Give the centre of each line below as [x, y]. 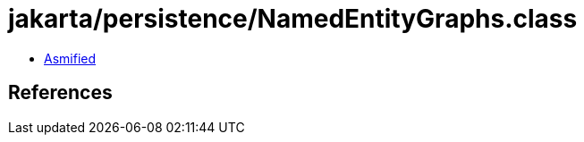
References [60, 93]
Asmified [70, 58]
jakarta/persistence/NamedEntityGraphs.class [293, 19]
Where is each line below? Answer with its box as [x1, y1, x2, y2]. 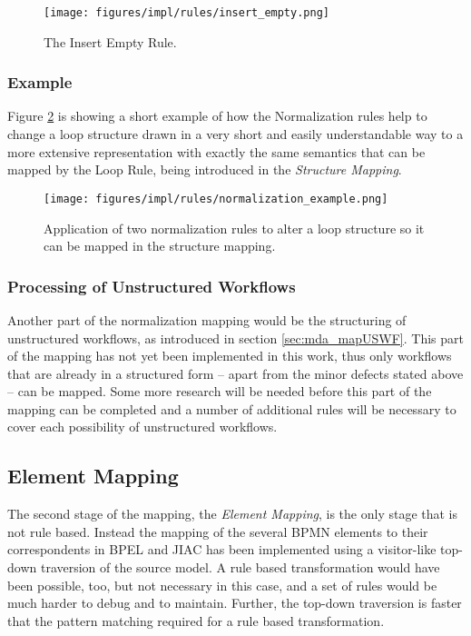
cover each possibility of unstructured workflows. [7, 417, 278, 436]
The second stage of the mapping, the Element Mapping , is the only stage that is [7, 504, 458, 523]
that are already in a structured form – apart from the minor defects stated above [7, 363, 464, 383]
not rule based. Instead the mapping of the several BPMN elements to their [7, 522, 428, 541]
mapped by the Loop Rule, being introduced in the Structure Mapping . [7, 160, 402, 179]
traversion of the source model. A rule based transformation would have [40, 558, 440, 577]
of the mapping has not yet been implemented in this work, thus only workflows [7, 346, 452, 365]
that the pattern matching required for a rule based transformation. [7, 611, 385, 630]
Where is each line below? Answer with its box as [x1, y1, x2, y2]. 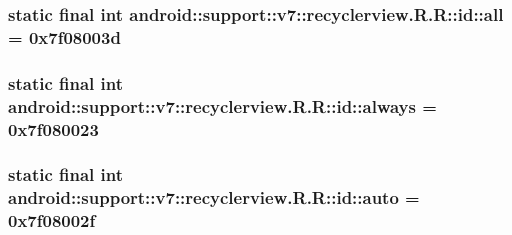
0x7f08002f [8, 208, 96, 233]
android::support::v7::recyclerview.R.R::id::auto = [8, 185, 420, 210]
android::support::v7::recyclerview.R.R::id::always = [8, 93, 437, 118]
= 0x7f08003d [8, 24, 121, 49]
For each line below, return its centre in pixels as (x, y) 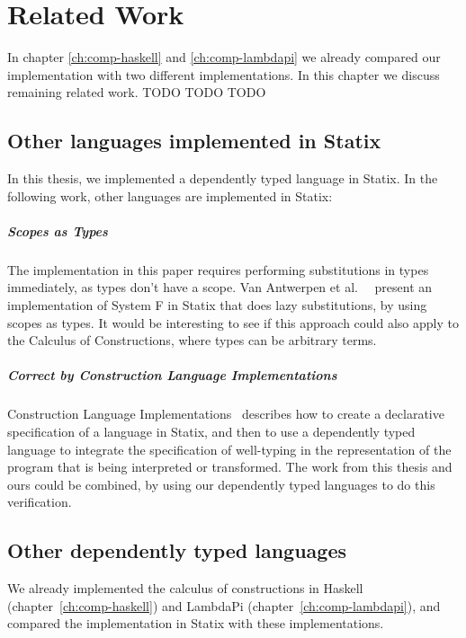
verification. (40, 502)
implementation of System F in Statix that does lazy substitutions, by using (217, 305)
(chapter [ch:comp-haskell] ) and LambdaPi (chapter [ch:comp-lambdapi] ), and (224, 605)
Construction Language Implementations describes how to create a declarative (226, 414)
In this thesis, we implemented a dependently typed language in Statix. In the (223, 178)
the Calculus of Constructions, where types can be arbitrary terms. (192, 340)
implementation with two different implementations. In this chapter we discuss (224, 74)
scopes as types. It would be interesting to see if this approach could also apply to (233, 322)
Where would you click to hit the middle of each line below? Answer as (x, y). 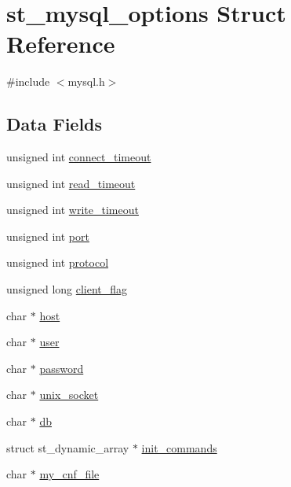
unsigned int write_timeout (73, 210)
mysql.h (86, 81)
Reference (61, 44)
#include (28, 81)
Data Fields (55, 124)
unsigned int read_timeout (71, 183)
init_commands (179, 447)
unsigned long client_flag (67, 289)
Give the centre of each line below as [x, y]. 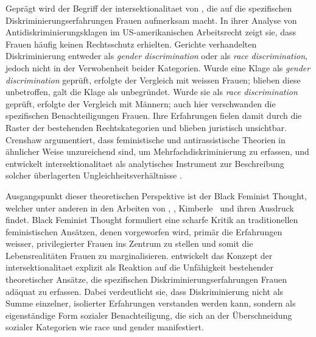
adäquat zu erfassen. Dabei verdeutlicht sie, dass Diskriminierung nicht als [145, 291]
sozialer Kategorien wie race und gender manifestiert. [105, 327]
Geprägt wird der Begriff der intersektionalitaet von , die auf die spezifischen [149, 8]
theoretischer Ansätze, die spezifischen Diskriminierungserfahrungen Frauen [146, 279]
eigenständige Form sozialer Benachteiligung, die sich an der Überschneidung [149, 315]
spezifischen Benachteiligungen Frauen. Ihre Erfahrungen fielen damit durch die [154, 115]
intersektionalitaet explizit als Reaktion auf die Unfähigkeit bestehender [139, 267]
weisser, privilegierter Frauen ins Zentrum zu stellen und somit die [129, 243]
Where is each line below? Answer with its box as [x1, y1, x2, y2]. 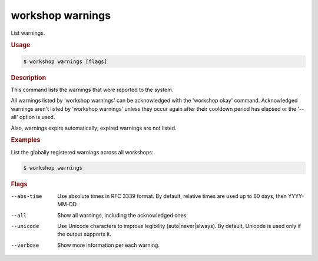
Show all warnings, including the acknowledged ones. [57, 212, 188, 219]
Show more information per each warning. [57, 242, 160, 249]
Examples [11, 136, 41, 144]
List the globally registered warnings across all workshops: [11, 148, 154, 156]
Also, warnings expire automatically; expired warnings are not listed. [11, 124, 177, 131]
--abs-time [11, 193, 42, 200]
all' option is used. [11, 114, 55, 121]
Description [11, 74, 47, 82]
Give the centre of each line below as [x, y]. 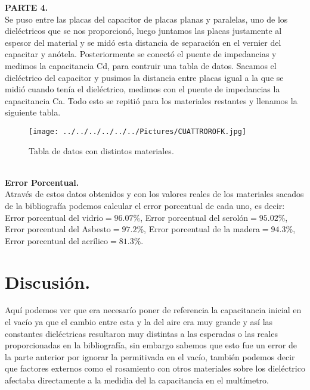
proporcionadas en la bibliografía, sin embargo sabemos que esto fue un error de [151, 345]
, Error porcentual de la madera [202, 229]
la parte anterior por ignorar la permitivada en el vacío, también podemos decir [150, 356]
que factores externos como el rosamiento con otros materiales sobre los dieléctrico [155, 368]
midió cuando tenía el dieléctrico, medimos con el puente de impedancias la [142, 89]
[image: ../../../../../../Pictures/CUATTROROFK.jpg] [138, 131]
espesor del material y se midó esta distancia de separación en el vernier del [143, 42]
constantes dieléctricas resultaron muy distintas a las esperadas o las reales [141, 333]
※
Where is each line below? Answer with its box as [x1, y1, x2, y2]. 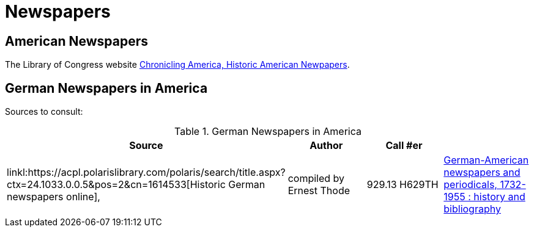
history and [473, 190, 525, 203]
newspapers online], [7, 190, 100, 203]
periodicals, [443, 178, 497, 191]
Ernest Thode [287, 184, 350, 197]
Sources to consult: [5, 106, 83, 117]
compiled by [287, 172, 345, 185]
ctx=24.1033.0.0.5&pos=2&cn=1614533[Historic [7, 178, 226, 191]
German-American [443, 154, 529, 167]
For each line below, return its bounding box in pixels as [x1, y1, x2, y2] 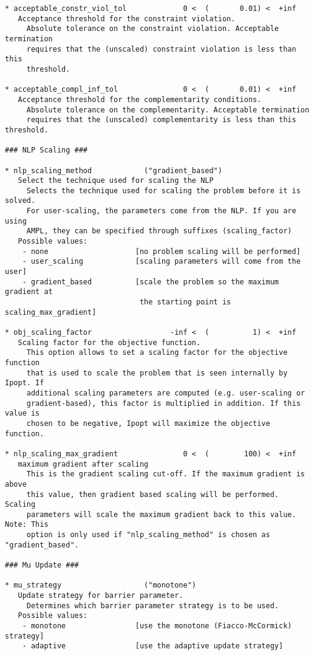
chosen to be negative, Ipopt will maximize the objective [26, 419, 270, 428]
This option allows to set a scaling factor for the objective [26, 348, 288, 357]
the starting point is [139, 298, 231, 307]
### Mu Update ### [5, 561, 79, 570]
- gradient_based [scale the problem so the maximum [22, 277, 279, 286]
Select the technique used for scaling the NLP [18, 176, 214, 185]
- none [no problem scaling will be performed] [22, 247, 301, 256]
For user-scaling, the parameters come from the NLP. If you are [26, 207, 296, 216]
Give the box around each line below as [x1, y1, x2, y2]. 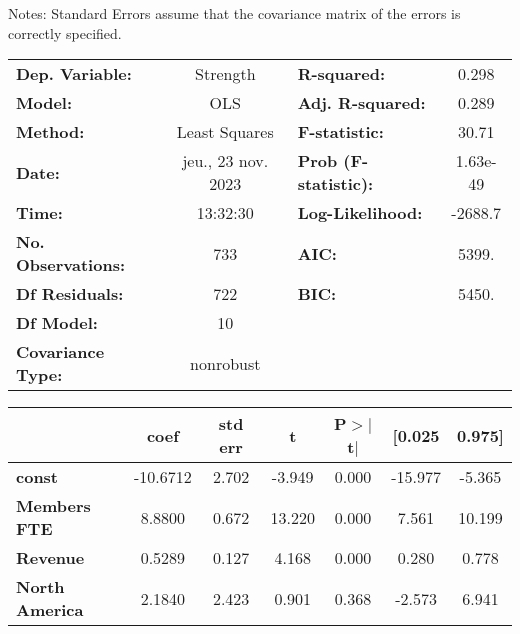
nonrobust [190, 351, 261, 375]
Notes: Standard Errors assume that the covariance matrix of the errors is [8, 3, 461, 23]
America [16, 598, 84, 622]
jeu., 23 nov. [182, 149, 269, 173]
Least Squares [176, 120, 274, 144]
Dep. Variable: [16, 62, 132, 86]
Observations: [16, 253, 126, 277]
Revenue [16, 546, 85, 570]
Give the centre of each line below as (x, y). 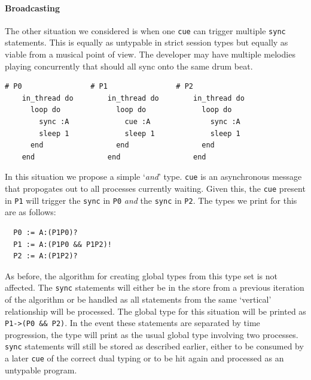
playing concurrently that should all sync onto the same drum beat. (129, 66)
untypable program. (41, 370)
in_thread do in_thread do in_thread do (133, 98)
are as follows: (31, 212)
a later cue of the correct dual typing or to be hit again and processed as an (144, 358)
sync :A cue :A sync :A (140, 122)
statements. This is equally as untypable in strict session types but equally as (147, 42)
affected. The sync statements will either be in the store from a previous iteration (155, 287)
※
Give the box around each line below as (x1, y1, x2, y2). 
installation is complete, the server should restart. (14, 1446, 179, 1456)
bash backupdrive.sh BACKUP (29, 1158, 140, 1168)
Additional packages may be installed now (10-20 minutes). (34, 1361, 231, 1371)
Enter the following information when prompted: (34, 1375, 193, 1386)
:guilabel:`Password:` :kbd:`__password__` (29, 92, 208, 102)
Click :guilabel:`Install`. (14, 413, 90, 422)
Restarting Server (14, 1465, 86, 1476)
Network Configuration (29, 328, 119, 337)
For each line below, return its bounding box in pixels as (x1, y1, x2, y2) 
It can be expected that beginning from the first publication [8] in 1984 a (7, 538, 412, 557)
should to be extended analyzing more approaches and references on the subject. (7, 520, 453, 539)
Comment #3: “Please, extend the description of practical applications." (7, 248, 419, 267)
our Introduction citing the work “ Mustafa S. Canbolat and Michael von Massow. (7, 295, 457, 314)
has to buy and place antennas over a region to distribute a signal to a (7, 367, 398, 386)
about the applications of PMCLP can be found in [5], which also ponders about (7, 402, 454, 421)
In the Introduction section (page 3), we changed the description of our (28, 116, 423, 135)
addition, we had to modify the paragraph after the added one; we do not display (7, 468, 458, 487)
※
WHAT YOU SHOULD DO: Please copy out from the data above, without any picture, exactly the lines running from the one that holds "Give the centre of each line below as (x, y)." through the one that holds "affected. The sync", and nothing beyond them.

WRITTEN RESPONSE:
Give the centre of each line below as (x, y). 
playing concurrently that should all sync onto the same drum beat. (129, 66)
untypable program. (41, 370)
in_thread do in_thread do in_thread do (133, 98)
are as follows: (31, 212)
a later cue of the correct dual typing or to be hit again and processed as an (144, 358)
sync :A cue :A sync :A (140, 122)
statements. This is equally as untypable in strict session types but equally as (147, 42)
affected. The sync statements will either be in the store from a previous iteration (155, 287)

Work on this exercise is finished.